(EXERCISE AIM) The task for the listing below is to write out exactly the lines starting at the one containing "you'd want your own care to" and ending at the one containing "demands to avoid instant", both included. Pictures are to be omitted.

(MATERIAL FOR THE TASK)
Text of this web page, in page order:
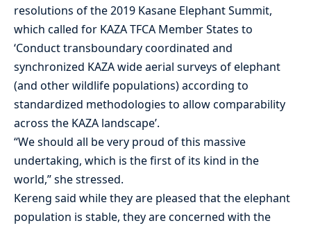
resolutions of the 2019 Kasane Elephant Summit,
which called for KAZA TFCA Member States to
‘Conduct transboundary coordinated and
synchronized KAZA wide aerial surveys of elephant
(and other wildlife populations) according to
standardized methodologies to allow comparability
across the KAZA landscape’.
“We should all be very proud of this massive
undertaking, which is the first of its kind in the
world,” she stressed.
Kereng said while they are pleased that the elephant
population is stable, they are concerned with the
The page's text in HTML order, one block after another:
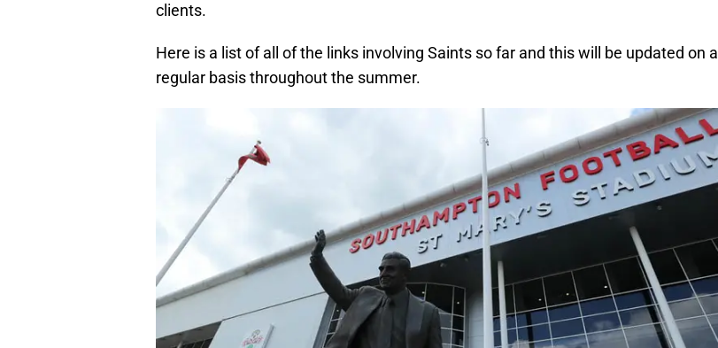
clients.
Here is a list of all of the links involving Saints so far and this will be updated on a
regular basis throughout the summer.
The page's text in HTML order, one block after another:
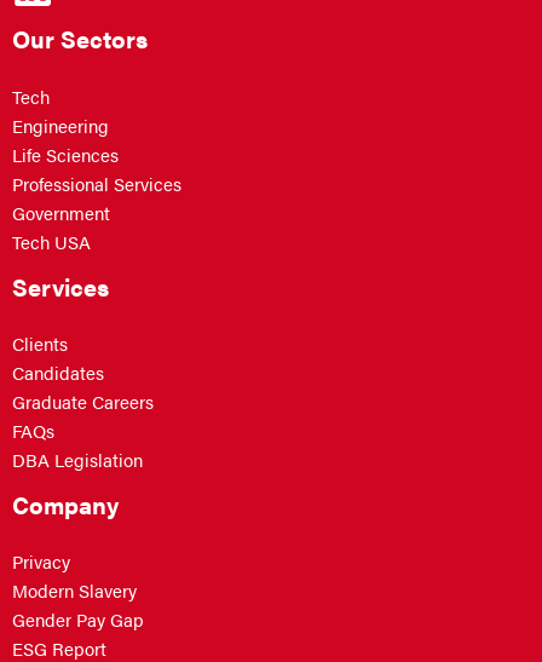
Our Sectors
Tech
Engineering
Life Sciences
Professional Services
Government
Tech USA
Services
Clients
Candidates
Graduate Careers
FAQs
DBA Legislation
Company
Privacy
Modern Slavery
Gender Pay Gap
ESG Report
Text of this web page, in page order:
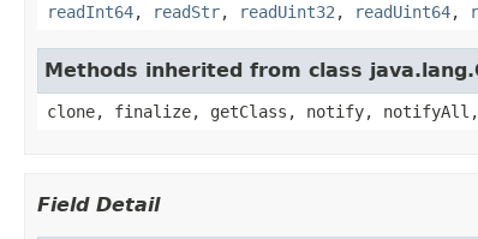
readInt64, readStr, readUint32 , readUint64,
Methods inherited from class
clone, finalize, getClass, notify,
Field Detail
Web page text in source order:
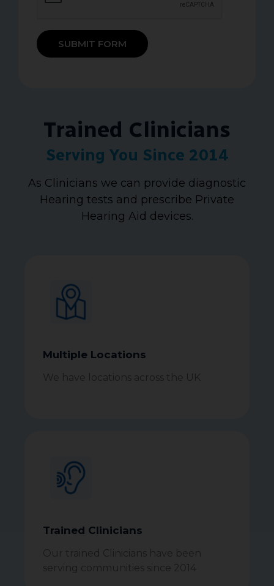
SUBMIT FORM
Trained Clinicians
Serving You Since 2014
As Clinicians we can provide diagnostic
Hearing tests and prescribe Private
Hearing Aid devices.
Multiple Locations
We have locations across the UK
Trained Clinicians
Our trained Clinicians have been
serving communities since 2014
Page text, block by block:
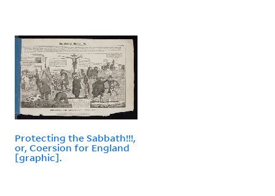
Protecting the Sabbath!!!,
or, Coersion for England
[graphic].
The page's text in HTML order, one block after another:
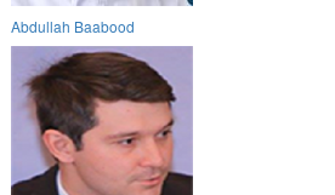
Abdullah Baabood
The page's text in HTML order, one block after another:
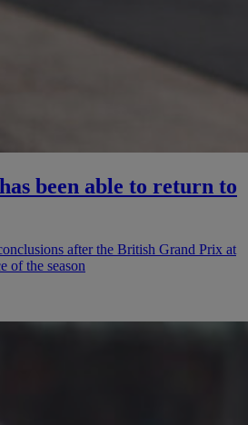
been able to return to
after the British Grand Prix at
of the season
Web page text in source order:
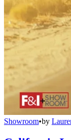
Showroom•by
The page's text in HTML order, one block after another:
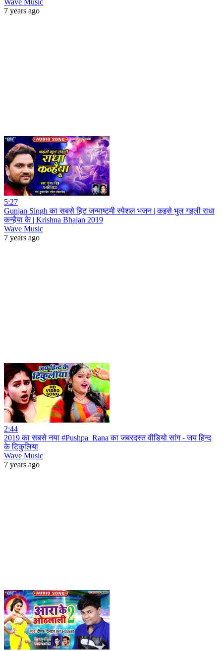
Wave Music
7 years ago
5:27
Gunjan Singh का सबसे हिट जन्माष्टमी स्पेशल भजन | कइसे भुल गइली राधा
कन्हैया के | Krishna Bhajan 2019
Wave Music
7 years ago
2:44
2019 का सबसे नया #Pushpa_Rana का जबरदस्त वीडियो सांग - जय हिन्द
के टिकुलिया
Wave Music
7 years ago
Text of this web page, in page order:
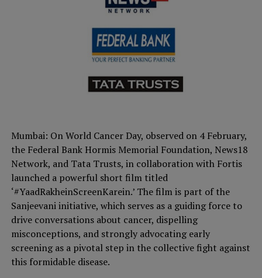
Mumbai: On World Cancer Day, observed on 4 February,
the Federal Bank Hormis Memorial Foundation, News18
Network, and Tata Trusts, in collaboration with Fortis
launched a powerful short film titled
‘#YaadRakheinScreenKarein.’ The film is part of the
Sanjeevani initiative, which serves as a guiding force to
drive conversations about cancer, dispelling
misconceptions, and strongly advocating early
screening as a pivotal step in the collective fight against
this formidable disease.
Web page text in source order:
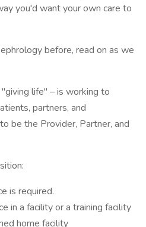
you'd want your own care to
before, read on as we
life" – is working to
partners, and
be the Provider, Partner, and
is required.
in a facility or a training facility
home facility
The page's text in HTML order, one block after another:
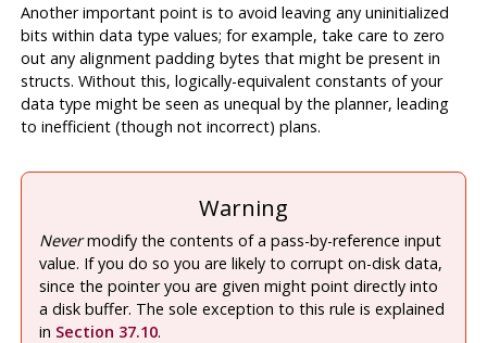
Another important point is to avoid leaving any uninitialized
bits within data type values; for example, take care to zero
out any alignment padding bytes that might be present in
structs. Without this, logically-equivalent constants of your
data type might be seen as unequal by the planner, leading
to inefficient (though not incorrect) plans.
Warning
Nevermodify the contents of a pass-by-reference input
value. If you do so you are likely to corrupt on-disk data,
since the pointer you are given might point directly into
a disk buffer. The sole exception to this rule is explained
in Section 37.10.
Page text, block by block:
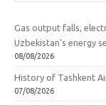
Gas output falls,
Uzbekistan’s energy
08/08/2026
History of Tashkent
07/08/2026
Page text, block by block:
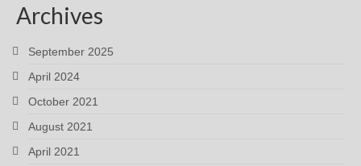
Archives
September 2025
April 2024
October 2021
August 2021
April 2021
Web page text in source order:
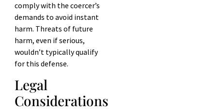
comply with the coercer’s
demands to avoid instant
harm. Threats of future
harm, even if serious,
wouldn’t typically qualify
for this defense.
Legal
Considerations
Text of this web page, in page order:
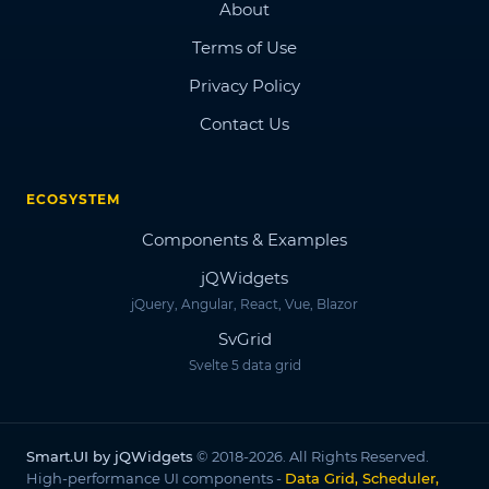
About
Terms of Use
Privacy Policy
Contact Us
ECOSYSTEM
Components & Examples
jQWidgets
jQuery, Angular, React, Vue, Blazor
SvGrid
Svelte 5 data grid
Smart.UI by jQWidgets © 2018-2026. All Rights Reserved.
High-performance UI components - Data Grid, Scheduler,
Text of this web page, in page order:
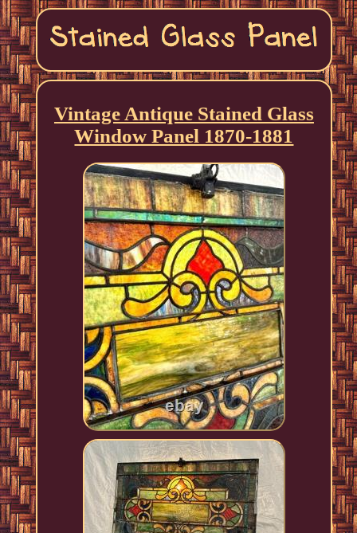
Vintage Antique Stained Glass
Window Panel 1870-1881
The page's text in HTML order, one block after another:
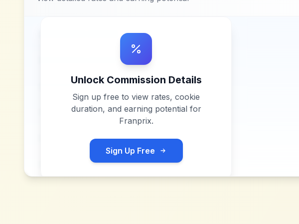
Unlock Commission Details
Sign up free to view rates, cookie
duration, and earning potential for
Franprix.
Sign Up Free
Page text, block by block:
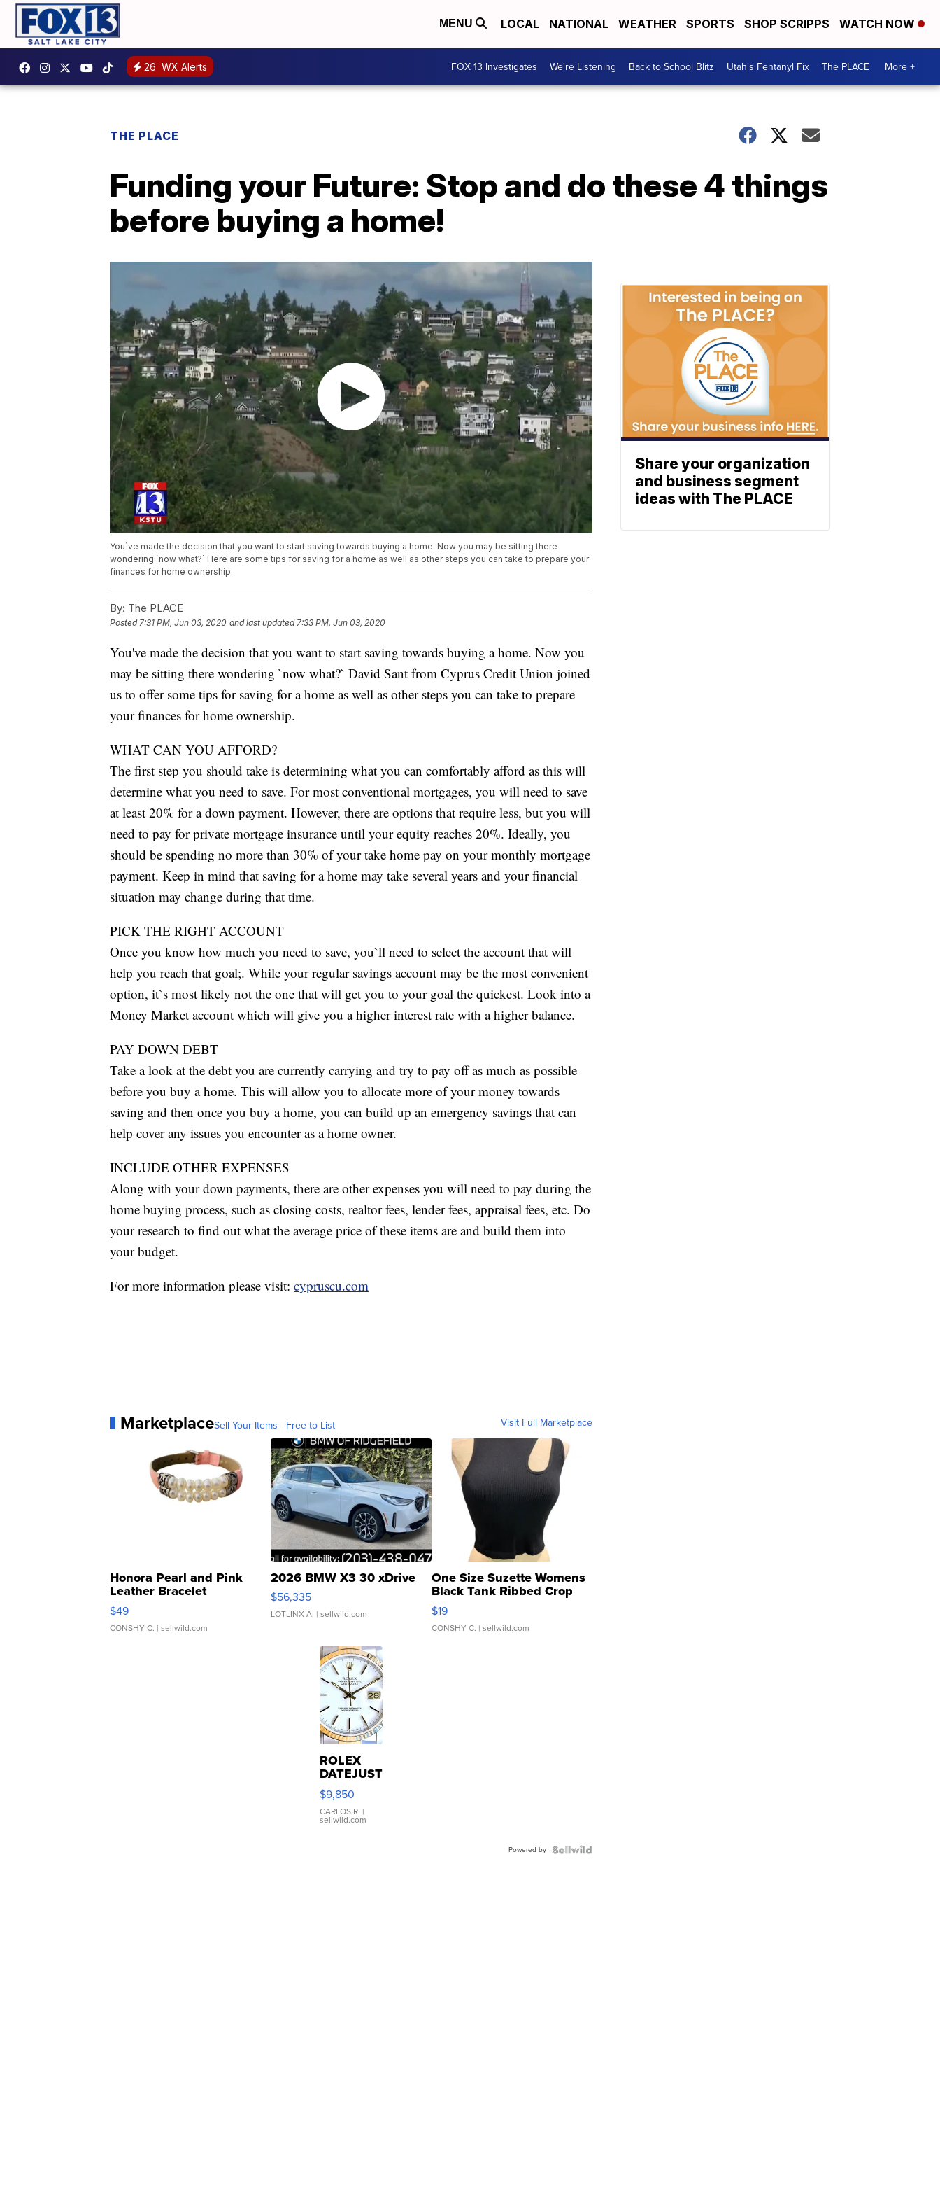
MENU LOCAL NATIONAL WEATHER SPORTS SHOP SCRIPPS WATCH NOW
26 WX Alerts FOX 13 Investigates We're Listening Back to School Blitz Utah's Fentanyl Fix The PLACE More +
THE PLACE
Funding your Future: Stop and do these 4 things
before buying a home!
You`ve made the decision that you want to start saving towards buying a home. Now you may be sitting there
wondering `now what?` Here are some tips for saving for a home as well as other steps you can take to prepare your
finances for home ownership.
By: The PLACE
Posted 7:31 PM, Jun 03, 2020 and last updated 7:33 PM, Jun 03, 2020
You've made the decision that you want to start saving towards buying a home. Now you
may be sitting there wondering `now what?` David Sant from Cyprus Credit Union joined
us to offer some tips for saving for a home as well as other steps you can take to prepare
your finances for home ownership.
WHAT CAN YOU AFFORD?
The first step you should take is determining what you can comfortably afford as this will
determine what you need to save. For most conventional mortgages, you will need to save
at least 20% for a down payment. However, there are options that require less, but you will
need to pay for private mortgage insurance until your equity reaches 20%. Ideally, you
should be spending no more than 30% of your take home pay on your monthly mortgage
payment. Keep in mind that saving for a home may take several years and your financial
situation may change during that time.
PICK THE RIGHT ACCOUNT
Once you know how much you need to save, you`ll need to select the account that will
help you reach that goal;. While your regular savings account may be the most convenient
option, it`s most likely not the one that will get you to your goal the quickest. Look into a
Money Market account which will give you a higher interest rate with a higher balance.
PAY DOWN DEBT
Take a look at the debt you are currently carrying and try to pay off as much as possible
before you buy a home. This will allow you to allocate more of your money towards
saving and then once you buy a home, you can build up an emergency savings that can
help cover any issues you encounter as a home owner.
INCLUDE OTHER EXPENSES
Along with your down payments, there are other expenses you will need to pay during the
home buying process, such as closing costs, realtor fees, lender fees, appraisal fees, etc. Do
your research to find out what the average price of these items are and build them into
your budget.
For more information please visit: cypruscu.com
MarketplaceSell Your Items - Free to List Visit Full Marketplace
Honora Pearl and Pink
Leather Bracelet
Adjustable Buckle Clo...
$49
CONSHY C. | sellwild.com
2026 BMW X3 30 xDrive
$56,335
LOTLINX A. | sellwild.com
One Size Suzette Womens
Black Tank Ribbed Crop
Asymmetrical ...
$19
CONSHY C. | sellwild.com
ROLEX
DATEJUST
16233
WHITE
DIAL
FLUTED
$9,850
CARLOS R. |
sellwild.com
Powered by
Share your organization
and business segment
ideas with The PLACE
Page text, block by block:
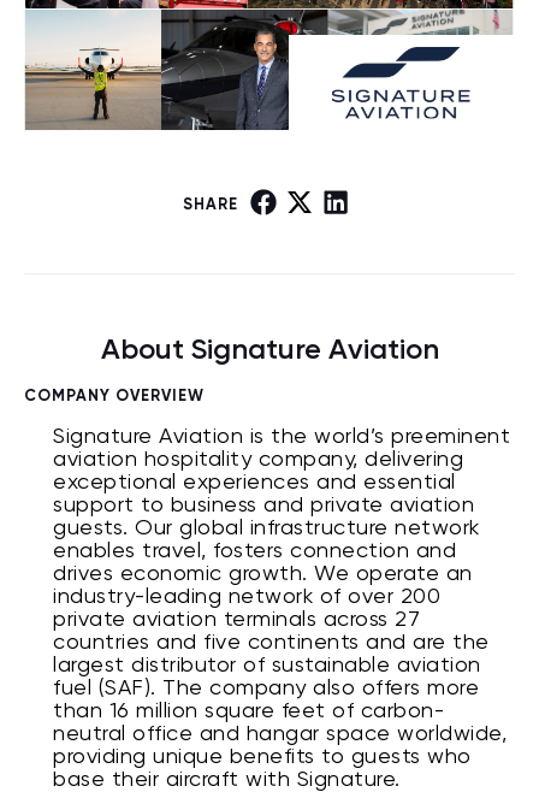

(SOLUTION BELOW)
you'd want your own care to
before, read on as we
life" – is working to
partners, and
be the Provider, Partner, and
is required.
in a facility or a training facility
home facility
The page's text in HTML order, one block after another:
Another important point is to avoid leaving any uninitialized
bits within data type values; for example, take care to zero
out any alignment padding bytes that might be present in
structs. Without this, logically-equivalent constants of your
data type might be seen as unequal by the planner, leading
to inefficient (though not incorrect) plans.
Warning
Nevermodify the contents of a pass-by-reference input
value. If you do so you are likely to corrupt on-disk data,
since the pointer you are given might point directly into
a disk buffer. The sole exception to this rule is explained
in Section 37.10.
Page text, block by block:
Gas output falls,
Uzbekistan’s energy
08/08/2026
History of Tashkent
07/08/2026
Page text, block by block:
Archives
September 2025
April 2024
October 2021
August 2021
April 2021
Web page text in source order:
comply with the coercer’s
demands to avoid instant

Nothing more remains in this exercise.